▶ _Directions for this task_
When a line of the records below contains the string "дапамагае", copy that whole line.

[Opening Available data section]

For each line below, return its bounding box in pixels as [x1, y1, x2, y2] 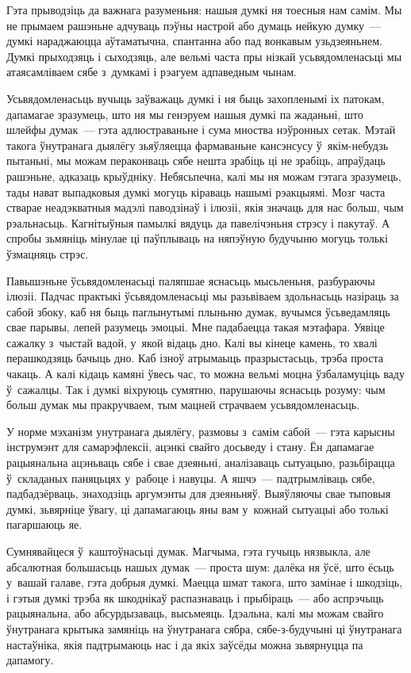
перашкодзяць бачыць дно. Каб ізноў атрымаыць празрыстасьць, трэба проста [6, 350, 383, 366]
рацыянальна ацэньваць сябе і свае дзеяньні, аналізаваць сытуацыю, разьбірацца [6, 454, 395, 471]
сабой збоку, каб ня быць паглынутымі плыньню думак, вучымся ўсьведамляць [6, 303, 390, 319]
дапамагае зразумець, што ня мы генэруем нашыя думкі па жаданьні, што [6, 105, 363, 122]
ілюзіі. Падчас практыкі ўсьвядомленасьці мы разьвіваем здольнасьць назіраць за [6, 288, 399, 304]
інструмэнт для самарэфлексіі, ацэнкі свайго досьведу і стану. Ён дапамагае [6, 438, 375, 455]
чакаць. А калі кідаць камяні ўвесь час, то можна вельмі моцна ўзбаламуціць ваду [6, 365, 405, 382]
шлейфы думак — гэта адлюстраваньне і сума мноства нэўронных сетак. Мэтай [6, 121, 396, 138]
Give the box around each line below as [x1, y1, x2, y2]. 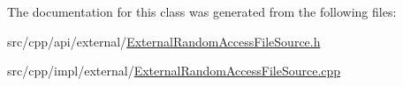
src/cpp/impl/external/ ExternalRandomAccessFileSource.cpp [7, 61, 341, 80]
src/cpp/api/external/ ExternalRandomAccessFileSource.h [7, 32, 321, 50]
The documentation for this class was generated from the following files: [7, 3, 397, 20]
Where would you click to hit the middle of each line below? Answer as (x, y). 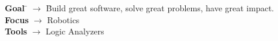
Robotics (63, 19)
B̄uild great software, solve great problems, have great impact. (160, 8)
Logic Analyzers (75, 31)
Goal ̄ (16, 8)
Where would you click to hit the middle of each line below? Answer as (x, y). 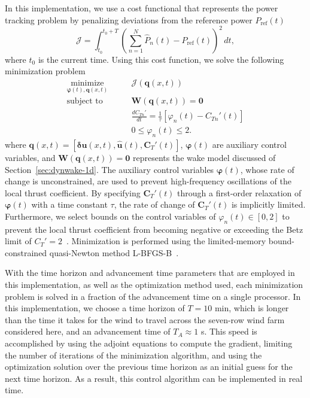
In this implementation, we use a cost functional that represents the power (142, 8)
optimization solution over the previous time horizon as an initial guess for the (149, 367)
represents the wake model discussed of (204, 157)
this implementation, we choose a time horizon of (95, 308)
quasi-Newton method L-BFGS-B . (114, 252)
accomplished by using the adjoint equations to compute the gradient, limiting (149, 343)
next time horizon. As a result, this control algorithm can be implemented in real (154, 378)
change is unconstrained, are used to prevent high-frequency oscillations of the (148, 181)
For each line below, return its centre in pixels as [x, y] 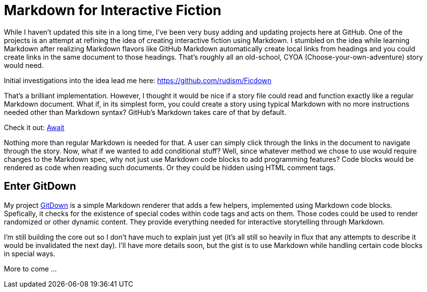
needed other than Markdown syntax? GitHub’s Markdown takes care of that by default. [145, 112]
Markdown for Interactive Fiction [113, 10]
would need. [24, 65]
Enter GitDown [40, 186]
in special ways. [30, 253]
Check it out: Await [34, 127]
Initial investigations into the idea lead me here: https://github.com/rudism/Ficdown [138, 80]
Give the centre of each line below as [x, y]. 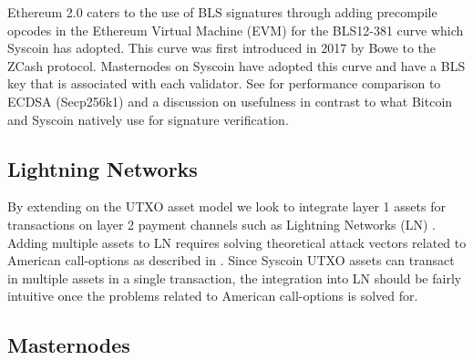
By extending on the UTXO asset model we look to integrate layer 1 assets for [226, 206]
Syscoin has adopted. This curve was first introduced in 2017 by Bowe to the [222, 48]
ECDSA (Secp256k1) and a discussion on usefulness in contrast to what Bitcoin [230, 101]
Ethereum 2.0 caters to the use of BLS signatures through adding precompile [222, 12]
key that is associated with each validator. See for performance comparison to [224, 83]
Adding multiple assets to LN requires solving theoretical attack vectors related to [237, 242]
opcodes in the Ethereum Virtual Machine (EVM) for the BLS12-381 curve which [236, 30]
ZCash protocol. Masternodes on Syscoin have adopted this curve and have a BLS [236, 65]

[Closing Available data section]

▶ _Answer space_
дапамагае зразумець, што ня мы генэруем нашыя думкі па жаданьні, што [6, 105, 363, 122]
інструмэнт для самарэфлексіі, ацэнкі свайго досьведу і стану. Ён дапамагае [6, 438, 375, 455]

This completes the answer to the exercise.